Extracted records
┄┄┄┄┄┄┄┄┄┄┄┄┄┄┄┄┄┄┄┄
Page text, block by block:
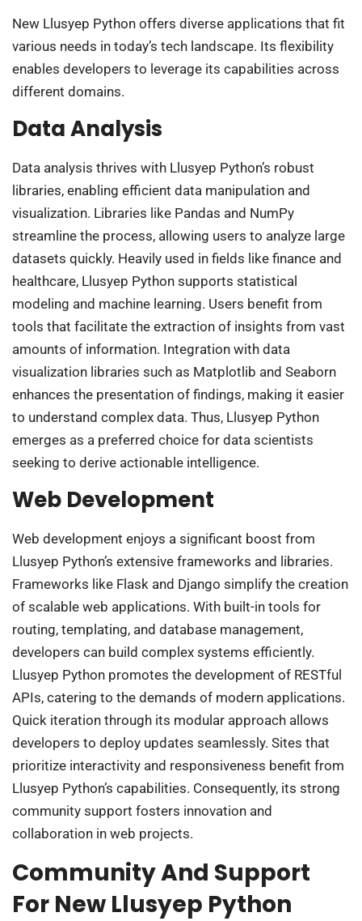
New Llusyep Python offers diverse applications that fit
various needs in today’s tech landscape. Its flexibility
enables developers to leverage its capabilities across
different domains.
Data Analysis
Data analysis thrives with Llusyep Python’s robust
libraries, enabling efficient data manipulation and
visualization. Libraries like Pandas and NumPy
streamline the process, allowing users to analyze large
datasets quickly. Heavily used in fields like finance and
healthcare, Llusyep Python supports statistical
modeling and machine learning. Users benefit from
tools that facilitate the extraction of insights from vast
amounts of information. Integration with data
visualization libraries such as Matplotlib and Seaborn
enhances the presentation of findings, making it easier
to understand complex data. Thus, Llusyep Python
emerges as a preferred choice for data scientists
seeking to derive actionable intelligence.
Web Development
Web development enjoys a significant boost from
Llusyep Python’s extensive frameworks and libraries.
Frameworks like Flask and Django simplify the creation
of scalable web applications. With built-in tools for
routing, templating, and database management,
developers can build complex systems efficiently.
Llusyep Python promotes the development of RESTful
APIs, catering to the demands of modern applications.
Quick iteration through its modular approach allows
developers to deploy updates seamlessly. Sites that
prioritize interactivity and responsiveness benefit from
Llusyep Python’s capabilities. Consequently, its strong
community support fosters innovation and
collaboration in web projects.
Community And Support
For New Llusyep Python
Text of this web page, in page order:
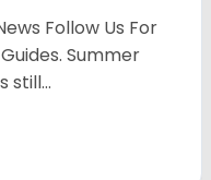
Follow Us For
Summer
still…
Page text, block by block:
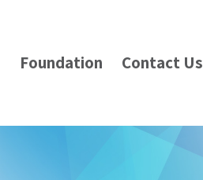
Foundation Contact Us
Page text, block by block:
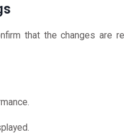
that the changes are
┄┄┄┄┄┄┄┄┄┄┄┄┄┄┄┄┄┄┄┄
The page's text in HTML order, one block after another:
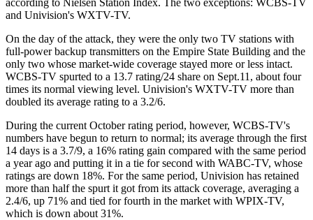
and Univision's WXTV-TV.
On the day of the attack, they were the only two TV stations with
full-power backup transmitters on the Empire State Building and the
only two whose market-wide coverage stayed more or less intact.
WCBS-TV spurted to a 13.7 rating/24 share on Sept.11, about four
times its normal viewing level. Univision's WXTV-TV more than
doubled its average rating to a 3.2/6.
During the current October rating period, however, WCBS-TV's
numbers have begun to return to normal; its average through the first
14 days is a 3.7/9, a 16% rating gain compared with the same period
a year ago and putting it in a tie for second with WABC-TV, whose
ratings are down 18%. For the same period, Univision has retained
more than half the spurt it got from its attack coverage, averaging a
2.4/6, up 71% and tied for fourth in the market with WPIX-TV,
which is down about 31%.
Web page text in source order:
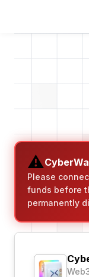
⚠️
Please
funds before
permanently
┄┄┄┄┄┄┄┄┄┄┄┄┄┄┄┄┄┄┄┄
Assignment: Above are some entries; copy exactly the lines from the line with "collaboration in web projects." through the line with "that the changes are", both included, but none of the pictures.

Written answer:
collaboration in web projects.
Community And Support
For New Llusyep Python
Text of this web page, in page order:
Follow Us For
Summer
still…
Page text, block by block:
Foundation Contact Us
Page text, block by block:
that the changes are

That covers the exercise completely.